Le Groupe de travail des Nations Unies sur l’UNDROP a lancé un appel à contributions invitant la société civile, les États et les institutions multilatérales à contribuer directement à son prochain rapport sur les territorialités paysannes de la mer et des terres, qui sera présenté à l’Assemblée générale des Nations Unies à l’automne 2026.

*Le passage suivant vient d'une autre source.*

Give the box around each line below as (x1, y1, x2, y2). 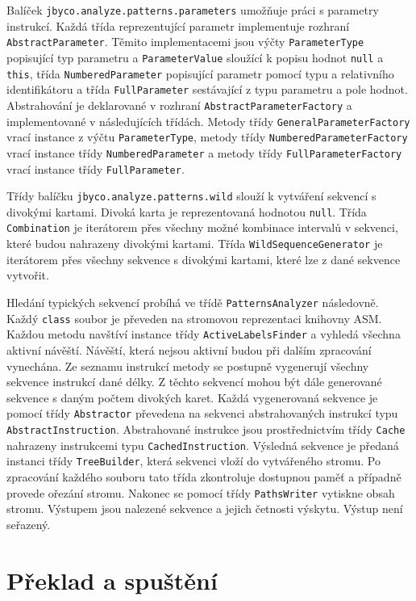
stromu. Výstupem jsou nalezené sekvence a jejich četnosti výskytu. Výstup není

Il s’agit d’une opportunité clé pour les mouvements et organisations ruraux de partager leurs réalités vécues et leurs luttes liées à l’accès, au contrôle et à la gestion des terres. Au-delà d’un moyen concret de documenter officiellement les problématiques transversales auxquelles sont confrontés les peuples ruraux en lien avec leurs territorialités, cet appel à contributions permet aux peuples ruraux de faire entendre leur voix dans une publication officielle des Nations Unies, laquelle pourra ensuite être utilisée à des fins de plaidoyer et d’information auprès des États et des institutions concernées.

Nous encourageons les différents mouvements et organisations représentant les titulaires de droits de l’UNDROP à soumettre leur contribution (max. 1000 mots) à cet appel avant le 19 février 2026. Pour plus d’informations, veuillez lire l’appel complet ci-dessous.

Contexte

Le Groupe de travail sur les droits des paysans et autres personnes travaillant en zones rurales, créé par la résolution 54/9 du Conseil des droits de l’homme, prépare son quatrième rapport thématique, portant sur les territoires paysans de mer et de terre. Ce rapport a pour objectif d’analyser comment la dégradation des droits fondés sur la terre, l’eau et les forêts affecte la dignité, la stabilité et les moyens de subsistance des paysans et des travailleurs ruraux.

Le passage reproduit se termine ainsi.